富永 私がいいなと思うのは、Noismのダンサーたちが新潟に住み、新潟の水や空気を吸って、地元の人に支えていただきながら活動しているところです。商店街のアーケードをぶらり歩いているダンサーを時々見かけますが、舞台上で見せるキレキレの動きとのギャップに萌えますね。
石川 公立文化施設を本拠地として活動するオーケストラはありますが、Noismの場合はメンバー全員が新潟に住んで創作・発信していますから、このこと自体が稀有ですね。
坂内 Noism初公演の2004年『SHIKAKU』を観に来て、衝撃を受けました。それまではコンテンポラリーダンスを見て感動することはなかったのですが、目の前を通り過ぎる鍛え抜かれたダンサーたち、作品の構成力に圧倒され、虜になりました。金森穣さんが言う「世界発信」も本気だな(笑)と思いました。Noismはそれ以来、ほとんどの公演を見続けています。
富永 ヨーロッパ一辺倒ではなく、東洋の身体性とうまく融合しているところが個性的です。
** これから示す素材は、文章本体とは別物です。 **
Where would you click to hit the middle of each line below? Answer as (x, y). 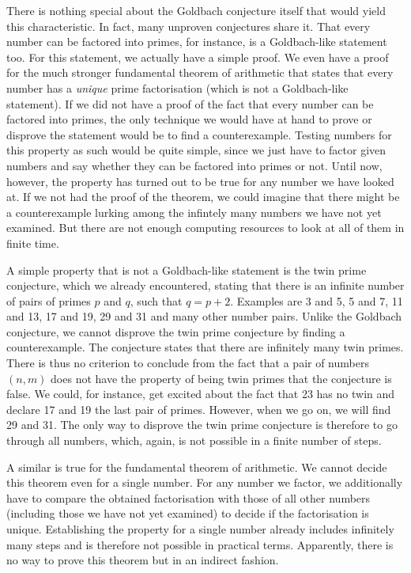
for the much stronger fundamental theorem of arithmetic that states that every (200, 72)
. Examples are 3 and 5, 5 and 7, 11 (317, 300)
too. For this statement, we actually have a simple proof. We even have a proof (198, 57)
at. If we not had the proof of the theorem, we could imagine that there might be (203, 197)
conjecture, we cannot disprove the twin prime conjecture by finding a (176, 331)
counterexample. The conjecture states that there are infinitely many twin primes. (205, 347)
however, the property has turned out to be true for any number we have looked (200, 181)
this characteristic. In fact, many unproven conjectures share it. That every (189, 26)
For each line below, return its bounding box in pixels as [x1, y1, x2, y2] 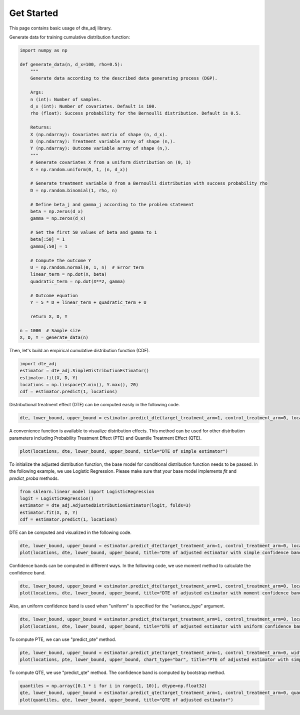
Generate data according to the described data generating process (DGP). [30, 76, 217, 81]
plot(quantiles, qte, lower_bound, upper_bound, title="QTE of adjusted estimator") [19, 697, 233, 702]
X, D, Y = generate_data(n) [19, 334, 88, 340]
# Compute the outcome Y [30, 258, 91, 263]
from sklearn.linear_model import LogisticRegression [19, 488, 154, 494]
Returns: [30, 125, 52, 130]
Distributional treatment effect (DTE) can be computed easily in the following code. [9, 402, 180, 408]
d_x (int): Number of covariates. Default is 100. [30, 104, 157, 110]
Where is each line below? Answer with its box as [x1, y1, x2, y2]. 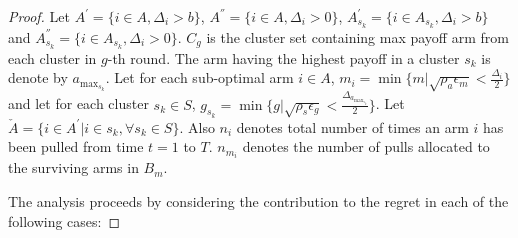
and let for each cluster [8, 93, 149, 114]
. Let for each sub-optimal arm [105, 67, 294, 88]
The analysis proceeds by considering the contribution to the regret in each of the [8, 191, 509, 212]
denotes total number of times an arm [236, 116, 469, 137]
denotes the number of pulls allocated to [242, 136, 490, 157]
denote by [8, 67, 68, 88]
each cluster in [8, 47, 97, 68]
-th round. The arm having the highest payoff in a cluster [107, 47, 460, 68]
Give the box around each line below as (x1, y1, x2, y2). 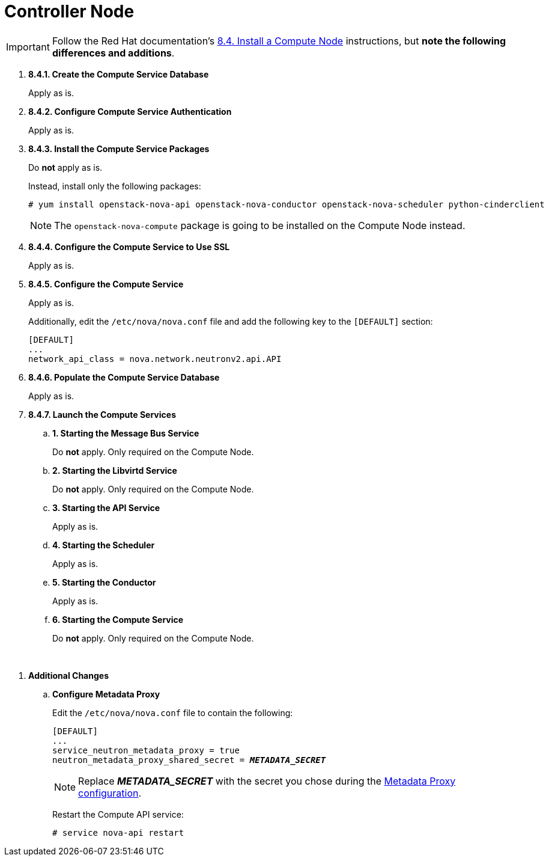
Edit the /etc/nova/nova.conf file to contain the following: (52, 707, 293, 718)
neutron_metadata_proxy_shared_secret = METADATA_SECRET (52, 755, 326, 765)
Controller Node (4, 1, 135, 22)
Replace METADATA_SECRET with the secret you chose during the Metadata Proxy (78, 774, 456, 787)
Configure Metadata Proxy (52, 688, 160, 699)
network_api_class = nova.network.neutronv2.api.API (28, 354, 282, 364)
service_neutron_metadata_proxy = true (52, 745, 240, 755)
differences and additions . (52, 46, 175, 59)
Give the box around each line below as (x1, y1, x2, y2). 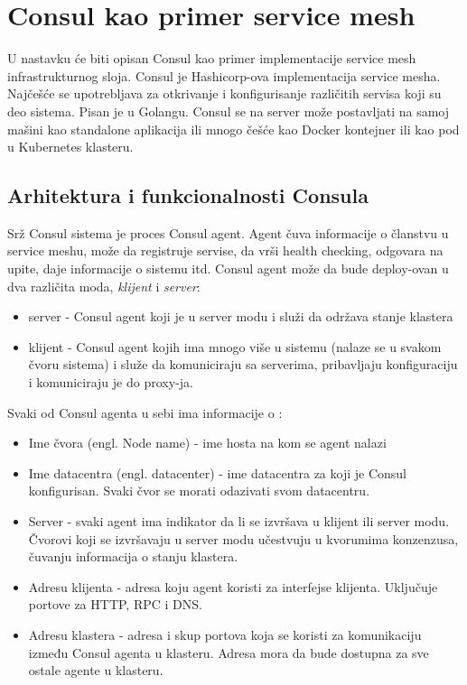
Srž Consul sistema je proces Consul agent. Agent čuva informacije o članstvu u (7, 223, 449, 242)
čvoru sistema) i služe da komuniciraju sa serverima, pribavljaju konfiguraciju (28, 355, 458, 374)
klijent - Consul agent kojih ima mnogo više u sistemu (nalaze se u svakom (28, 337, 442, 356)
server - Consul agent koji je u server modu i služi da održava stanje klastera (28, 307, 453, 326)
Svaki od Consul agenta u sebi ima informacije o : (7, 403, 283, 421)
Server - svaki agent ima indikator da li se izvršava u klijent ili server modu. (28, 512, 450, 531)
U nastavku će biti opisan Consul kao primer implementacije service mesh (7, 49, 416, 68)
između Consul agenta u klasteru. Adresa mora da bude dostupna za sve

日本の、新潟のNoismが世界で勝負するのに、オリジナリティはやっぱり大切ですね。
坂内 新しい文化が生まれるときには、“熱狂の人”が存在するというのもWorkshopで学んだことの一つなのですが、Noismで金森穣さんと仕事をしながら思うのは、穣さんはまさに“熱狂の人”。“信念の人”とも言えます。その信念についていくのは大変ではあるのですが(笑)。
日本の芸術団体は首都圏一局集中です。ですから地方都市の劇場は首都圏から公演を買うのが中心。地方で創造した作品を世界へ発信なんて、普通は考えないと思うのです。外から見ていたときも『りゅーとぴあと言えばNoism』と高く評価していました。
石川 海外では公共ホールを本拠地にしたバレエ団がありますが、日本国内ではNoismだけです。未だに追従するカンパニーは現れませんが、やはり難しい面があるのでしょうか。
坂内 穣さんのように長いスパンでの考え方をできる方がそれほど多くはないというのも一因としてあると思います。Noismも設立20年を迎えるまで険しい道のりを歩んできました。ただこの20年着実に成果をあげてきたということは言えると思っています。
“熱狂”というのは一時の興奮のようなもので、長続きしないことも多いと思います。穣さんのように“信念”として貫くまでになるのは容易ではない。ただ、今のりゅーとぴあに足りないものはこの“熱狂”ではないのか。市民もスタッフも開館時の興奮、理念を思い出したり、学び直したりすることで、りゅーとぴあには何が必要なのかを考える時期に来ているような気がします。
時代も、りゅーとぴあを取り巻く環境も変わり、ソフトを重視した運営というのはどんどん厳しくなりつつあります。ただ、ハコモノで終わらせないためには、これからもソフト=中身を重視する必要がある。専属舞踊団であるNoism含め、中で働く人材が生き生きとしていることが大事だと思います。
富永 一昨年りゅーとぴあは日本建築家協会から25年賞という賞をいただきました。審査員の講評の中で「りゅーとぴあは次代の人材を生む孵化器となっている」と評価していただきました。金森穣さん率いるNoism、新潟市出身のオルガニスト石丸由佳さんをはじめ、ジュニア音楽3教室や子どもの劇団APRICOTの卒業生など、たくさんの人材を輩出してきました。
石川 りゅーとぴあから羽ばたいた人々が、さまざまな形で社会に貢献し豊かにしているとしたら、こんなに嬉しいことはありません。これからも私たちは、孵化器としての役割を折に触れて思い出していきたいですね。
坂内 りゅーとぴあが卵型なので、建物を見るたびに思い出せそうですけどね(笑)。
25の話#23 新しい文化が生まれるときには、“熱狂の人”が存在する。
坂内佳子さん(事業企画部舞踊企画課長)
富永広紀さん(事業企画部広報営業課長)
「新潟から世界へ」の必然 完
【編集後記】
おふたりとも知的でクール、時には熱く語ってくれました。りゅーとぴあを俯瞰する視点はさすがと思いました。一緒に仕事をすると刺激をもらえます。